● Exercise requirements
Taking the line containing "Sprint 12 [7, 334, 94, 361]" as the first and the last line of the entries as the end, reproduce every line between them exactly, including both.

● Records to use
--*--
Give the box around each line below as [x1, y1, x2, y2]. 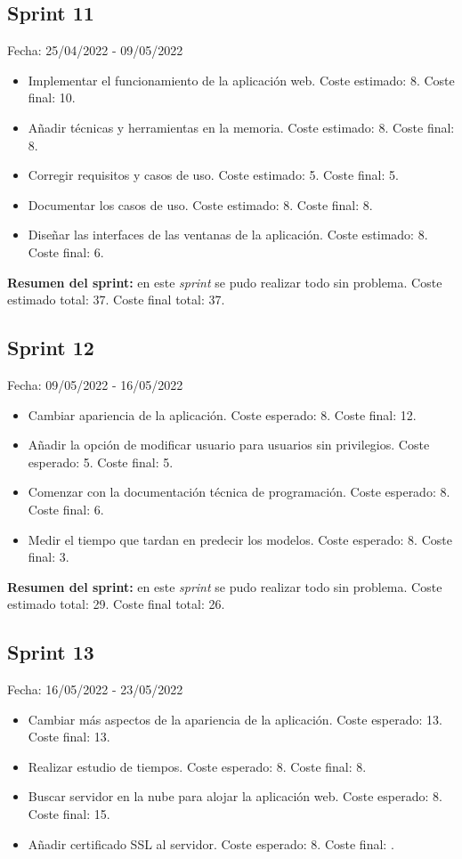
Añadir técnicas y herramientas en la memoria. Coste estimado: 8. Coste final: [28, 118, 455, 136]
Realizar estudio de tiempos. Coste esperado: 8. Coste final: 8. [28, 757, 367, 775]
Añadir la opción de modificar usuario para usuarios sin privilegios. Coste [28, 435, 430, 454]
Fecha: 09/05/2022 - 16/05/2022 [7, 375, 183, 393]
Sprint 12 [7, 334, 94, 361]
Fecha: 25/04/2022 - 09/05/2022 [7, 41, 183, 60]
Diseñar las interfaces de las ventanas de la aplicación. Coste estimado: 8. [28, 225, 428, 244]
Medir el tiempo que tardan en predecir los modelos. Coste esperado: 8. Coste [28, 530, 452, 548]
--*--
● Reply
Sprint 12 [7, 334, 94, 361]
Fecha: 25/04/2022 - 09/05/2022 [7, 41, 183, 60]
Diseñar las interfaces de las ventanas de la aplicación. Coste estimado: 8. [28, 225, 428, 244]
Medir el tiempo que tardan en predecir los modelos. Coste esperado: 8. Coste [28, 530, 452, 548]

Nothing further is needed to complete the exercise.